• [YOUR TASK] Check each line of the material, and show the ones that include the word "from".

• [EXERCISE MATERIAL]
%%
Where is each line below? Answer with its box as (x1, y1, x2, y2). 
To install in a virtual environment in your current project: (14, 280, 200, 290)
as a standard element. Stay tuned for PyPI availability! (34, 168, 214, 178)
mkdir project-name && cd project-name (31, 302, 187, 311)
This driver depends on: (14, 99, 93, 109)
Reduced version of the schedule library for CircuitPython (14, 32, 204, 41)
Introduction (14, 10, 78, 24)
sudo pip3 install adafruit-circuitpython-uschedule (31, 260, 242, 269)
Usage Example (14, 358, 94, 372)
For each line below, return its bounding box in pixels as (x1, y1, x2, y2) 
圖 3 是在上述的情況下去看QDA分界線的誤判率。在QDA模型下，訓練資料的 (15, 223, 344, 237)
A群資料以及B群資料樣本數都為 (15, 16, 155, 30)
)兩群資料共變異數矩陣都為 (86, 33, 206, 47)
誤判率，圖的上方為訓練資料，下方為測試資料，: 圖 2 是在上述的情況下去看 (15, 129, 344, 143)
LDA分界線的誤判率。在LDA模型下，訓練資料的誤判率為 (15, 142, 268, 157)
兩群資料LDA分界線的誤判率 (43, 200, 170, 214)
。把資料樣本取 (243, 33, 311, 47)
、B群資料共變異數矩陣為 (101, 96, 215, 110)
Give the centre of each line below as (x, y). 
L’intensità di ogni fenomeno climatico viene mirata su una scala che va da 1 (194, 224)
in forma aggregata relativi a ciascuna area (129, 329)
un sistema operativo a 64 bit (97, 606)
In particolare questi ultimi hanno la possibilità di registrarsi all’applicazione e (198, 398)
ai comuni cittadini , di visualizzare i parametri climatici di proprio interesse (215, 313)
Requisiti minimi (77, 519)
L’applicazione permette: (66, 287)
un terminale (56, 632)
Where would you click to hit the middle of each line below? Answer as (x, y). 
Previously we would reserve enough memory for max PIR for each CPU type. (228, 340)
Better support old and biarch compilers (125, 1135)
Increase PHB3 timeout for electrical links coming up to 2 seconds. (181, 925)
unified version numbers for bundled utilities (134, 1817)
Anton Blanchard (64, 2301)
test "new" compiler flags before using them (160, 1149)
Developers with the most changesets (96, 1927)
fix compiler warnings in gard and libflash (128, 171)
%%
%%
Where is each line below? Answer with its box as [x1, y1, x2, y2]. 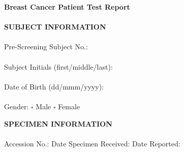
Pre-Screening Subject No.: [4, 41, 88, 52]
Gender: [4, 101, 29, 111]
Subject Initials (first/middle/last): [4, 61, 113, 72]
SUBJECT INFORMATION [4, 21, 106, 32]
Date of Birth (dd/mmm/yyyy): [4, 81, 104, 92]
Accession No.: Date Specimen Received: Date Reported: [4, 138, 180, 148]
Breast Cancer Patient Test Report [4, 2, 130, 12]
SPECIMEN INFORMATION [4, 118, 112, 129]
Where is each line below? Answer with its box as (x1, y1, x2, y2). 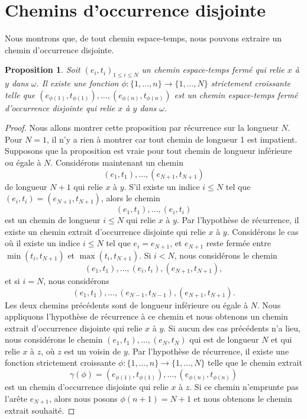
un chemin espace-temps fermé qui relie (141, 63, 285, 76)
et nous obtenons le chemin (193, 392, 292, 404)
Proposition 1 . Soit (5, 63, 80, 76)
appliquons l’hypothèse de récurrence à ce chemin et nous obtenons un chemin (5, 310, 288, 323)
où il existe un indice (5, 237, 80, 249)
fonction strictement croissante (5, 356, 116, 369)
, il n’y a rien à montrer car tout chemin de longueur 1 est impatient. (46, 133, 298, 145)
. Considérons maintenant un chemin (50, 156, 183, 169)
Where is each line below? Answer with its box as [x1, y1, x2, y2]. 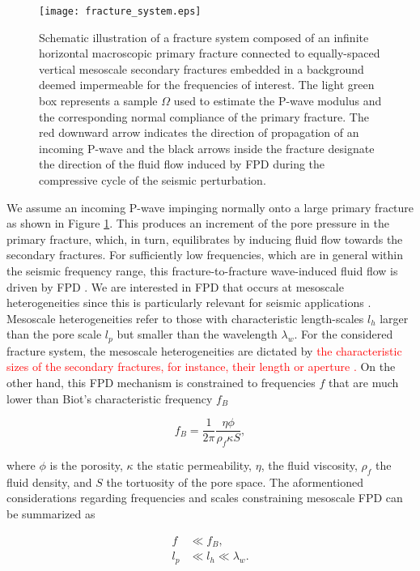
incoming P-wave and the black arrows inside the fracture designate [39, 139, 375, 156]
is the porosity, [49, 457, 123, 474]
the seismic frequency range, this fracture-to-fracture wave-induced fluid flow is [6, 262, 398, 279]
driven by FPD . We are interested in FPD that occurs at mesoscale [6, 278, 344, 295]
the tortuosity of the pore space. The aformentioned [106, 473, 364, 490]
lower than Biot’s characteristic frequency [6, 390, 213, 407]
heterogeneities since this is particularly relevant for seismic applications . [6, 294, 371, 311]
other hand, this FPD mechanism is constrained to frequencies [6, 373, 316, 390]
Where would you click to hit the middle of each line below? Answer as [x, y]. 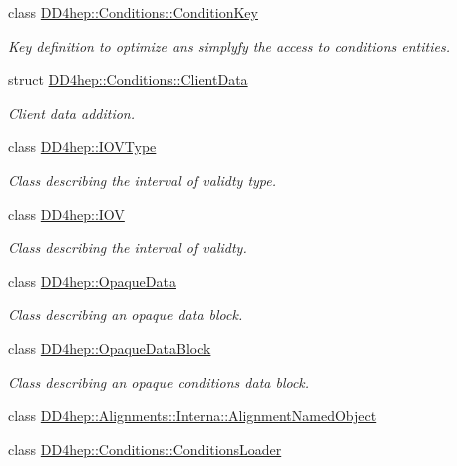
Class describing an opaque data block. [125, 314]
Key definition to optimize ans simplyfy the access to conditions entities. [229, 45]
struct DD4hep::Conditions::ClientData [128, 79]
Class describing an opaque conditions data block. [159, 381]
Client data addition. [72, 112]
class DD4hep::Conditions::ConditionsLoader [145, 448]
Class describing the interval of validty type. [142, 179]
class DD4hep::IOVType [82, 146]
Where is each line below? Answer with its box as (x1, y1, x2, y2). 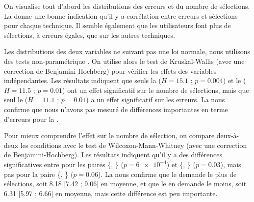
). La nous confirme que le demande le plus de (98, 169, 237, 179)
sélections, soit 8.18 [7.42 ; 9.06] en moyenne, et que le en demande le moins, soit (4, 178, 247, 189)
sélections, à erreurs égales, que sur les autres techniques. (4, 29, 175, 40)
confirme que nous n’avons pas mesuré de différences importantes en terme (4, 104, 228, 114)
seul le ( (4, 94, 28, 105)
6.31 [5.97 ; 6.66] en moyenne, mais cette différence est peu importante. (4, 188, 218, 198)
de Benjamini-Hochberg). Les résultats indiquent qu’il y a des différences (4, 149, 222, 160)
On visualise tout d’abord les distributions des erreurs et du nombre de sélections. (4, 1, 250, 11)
%%
%%
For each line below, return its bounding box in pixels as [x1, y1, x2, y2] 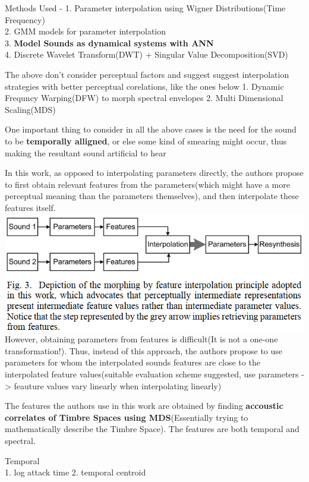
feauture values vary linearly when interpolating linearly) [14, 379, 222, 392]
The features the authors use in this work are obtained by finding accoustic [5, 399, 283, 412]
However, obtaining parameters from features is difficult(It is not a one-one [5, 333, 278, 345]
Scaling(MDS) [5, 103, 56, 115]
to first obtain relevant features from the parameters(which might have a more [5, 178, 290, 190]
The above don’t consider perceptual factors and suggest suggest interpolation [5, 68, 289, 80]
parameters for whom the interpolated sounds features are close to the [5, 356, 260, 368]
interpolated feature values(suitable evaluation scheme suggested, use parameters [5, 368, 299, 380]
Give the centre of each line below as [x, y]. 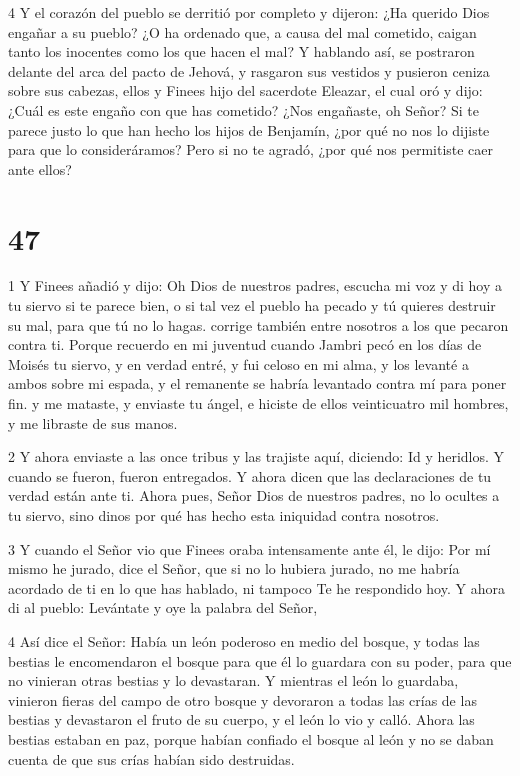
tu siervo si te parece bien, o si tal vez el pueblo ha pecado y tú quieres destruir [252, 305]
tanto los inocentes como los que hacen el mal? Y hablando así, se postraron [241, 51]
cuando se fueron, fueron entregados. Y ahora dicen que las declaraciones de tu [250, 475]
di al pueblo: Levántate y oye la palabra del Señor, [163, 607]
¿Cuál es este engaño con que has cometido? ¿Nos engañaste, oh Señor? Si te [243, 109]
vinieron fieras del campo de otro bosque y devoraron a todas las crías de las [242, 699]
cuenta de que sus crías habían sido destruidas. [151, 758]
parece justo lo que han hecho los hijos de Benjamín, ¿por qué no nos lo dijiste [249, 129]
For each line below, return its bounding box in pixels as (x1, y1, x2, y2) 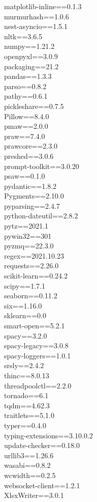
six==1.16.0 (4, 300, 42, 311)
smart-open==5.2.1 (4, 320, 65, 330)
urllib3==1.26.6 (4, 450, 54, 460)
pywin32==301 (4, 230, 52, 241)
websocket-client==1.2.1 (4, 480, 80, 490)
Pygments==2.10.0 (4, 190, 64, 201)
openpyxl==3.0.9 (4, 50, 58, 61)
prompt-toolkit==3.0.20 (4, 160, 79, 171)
%%
• [EXERCISE SOLUTION]
However, obtaining parameters from features is difficult(It is not a one-one [5, 333, 278, 345]
to first obtain relevant features from the parameters(which might have a more [5, 178, 290, 190]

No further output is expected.